Summary of this case from State v. LakinOpinion
January 6, 1977. Certiorari Denied by Supreme Court March 14, 1977.
R.A. Ashley, Jr., Atty. Gen., David L. Raybin, Asst. Atty. Gen., Nashville, John W. Gill, Jr., Asst. Dist. Atty. Gen., Knoxville, for appellant.
W. Zane Daniel, Knoxville, for appellee.
OPINION
We granted the state's petition for certiorari to determine whether or not the trial judge abused his discretion in suppressing the evidence obtained by a search of the appellee's premises without a warrant. We hold that he did not and dismiss the petition for certiorari.
The appellee, Donald Edward Wert, was in possession of and living on a 50-acre farm in Knox County which was enclosed by a fence with the exception of about 400 feet on the eastern side along Clapps Chapel Road. That area of the farm is bounded by woods and to its west is a creek. In addition to the house, on the farm there were a barn, garden plot, tobacco field, corn field, hay field and other wooded areas.

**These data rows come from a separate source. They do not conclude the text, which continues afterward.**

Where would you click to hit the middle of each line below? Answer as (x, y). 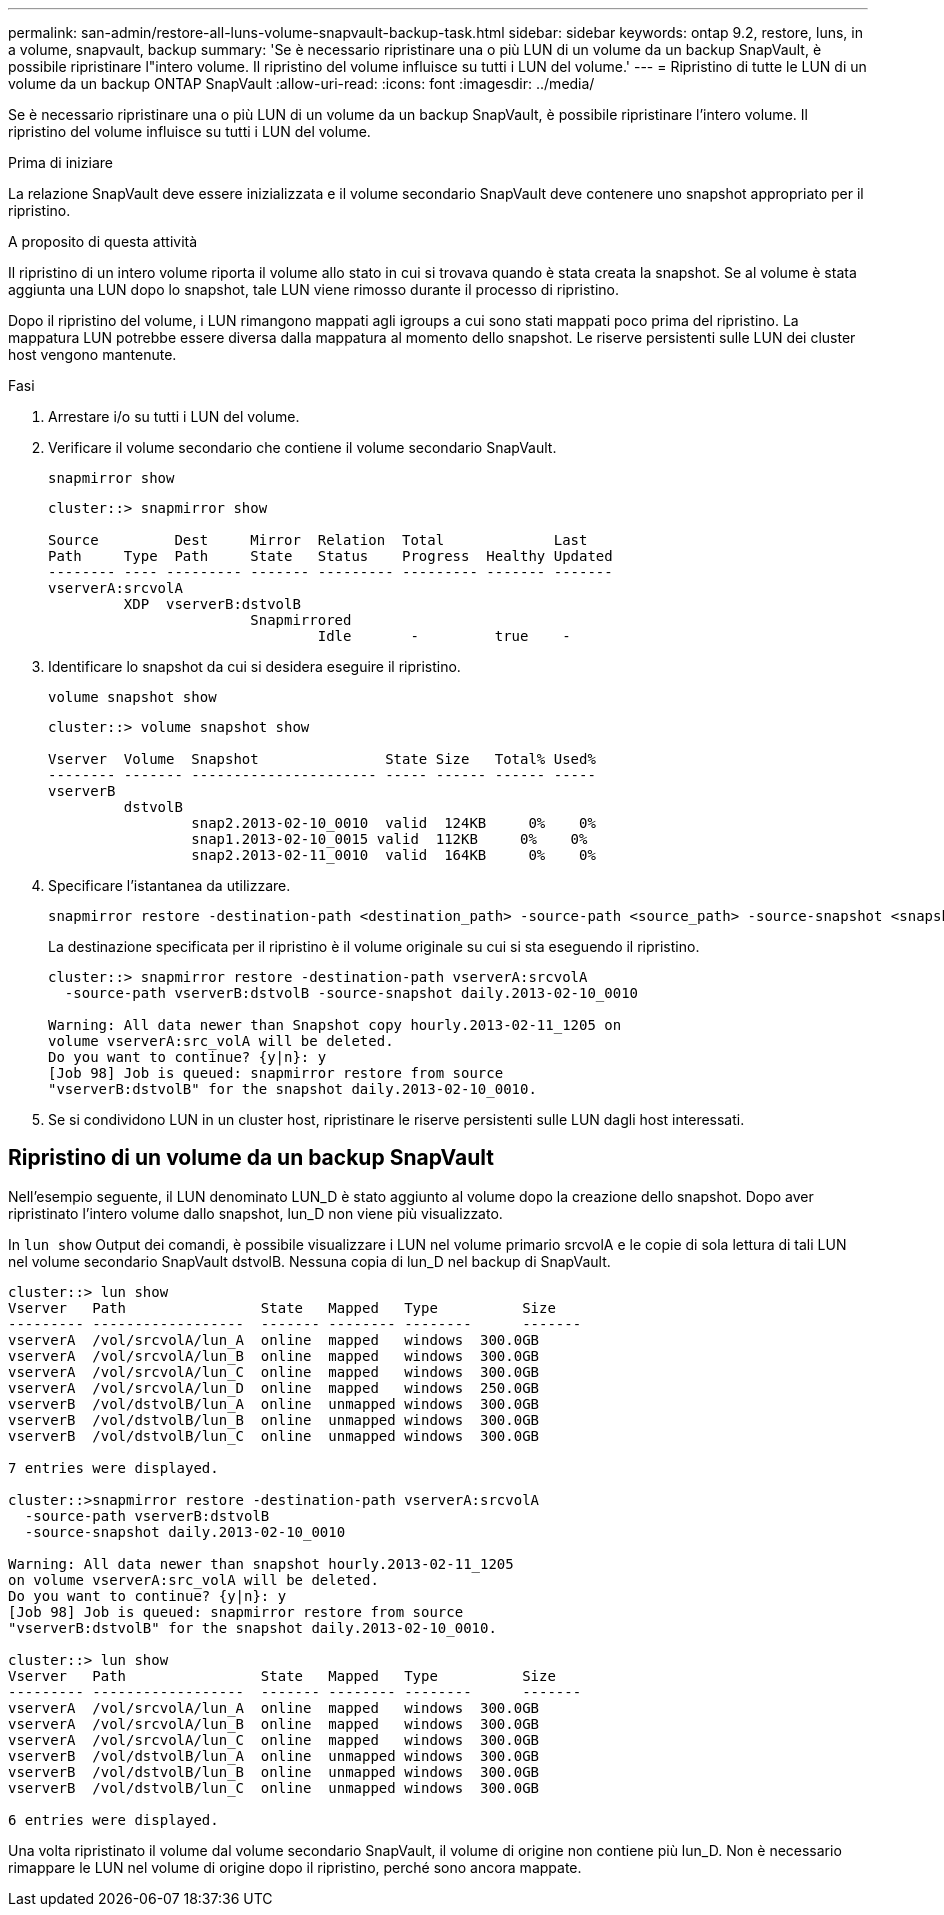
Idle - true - (444, 636)
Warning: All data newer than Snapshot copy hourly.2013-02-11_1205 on (335, 1025)
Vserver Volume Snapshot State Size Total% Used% (322, 759)
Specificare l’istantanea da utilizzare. (169, 885)
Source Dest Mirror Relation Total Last (318, 540)
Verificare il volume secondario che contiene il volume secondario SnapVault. (302, 447)
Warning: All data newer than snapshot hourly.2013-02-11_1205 (261, 1563)
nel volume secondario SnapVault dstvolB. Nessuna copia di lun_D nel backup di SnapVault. (309, 1261)

Nearby, but not on the premises, there were four houses and a church along Clapps Chapel Road.
The evidence was in dispute as to whether or not on the date of the entry there were four or five no-trespassing signs on the eastern side of the unfenced wooded area facing the road. Exhibits in the record show these signs which the appellee contends were there at the time of the search. The appellant's witnesses say they did not see any signs when they entered. The trial judge did not think this determinative and did not make a finding on this disputed evidence.
On June 3, 1975, acting on information supplied by two informers, Knoxville police officers Richard Houser and Steve Sherrod went on the appellee's farm to determine whether or not marijuana was being cultivated there. Entering the farm from the wooded area near Clapps Chapel Road, they found a marijuana patch. It was not visible from the road but could be seen only after entering the premises. Officers made another search June 9 by climbing the fence and found another marijuana patch. They searched again June 14 and arrested the appellee on his farm June 21 at which time they found some marijuana in a plastic bag on the well house about 15 feet from his home. After arresting him they then obtained a search warrant for his house and confiscated 32 pounds of green plant material, hand scales, hose and some fertilizer.
Obviously the legality of the initial search by Houser and Sherrod on June 3 determines the issue before us. If it was illegal, the subsequent searches were likewise illegal under the "fruit of the poisonous tree" doctrine. Silverthorne Lumber Company v. United States, 251 U.S. 385, 40 S.Ct. 182, 64 L.Ed. 319 (1920).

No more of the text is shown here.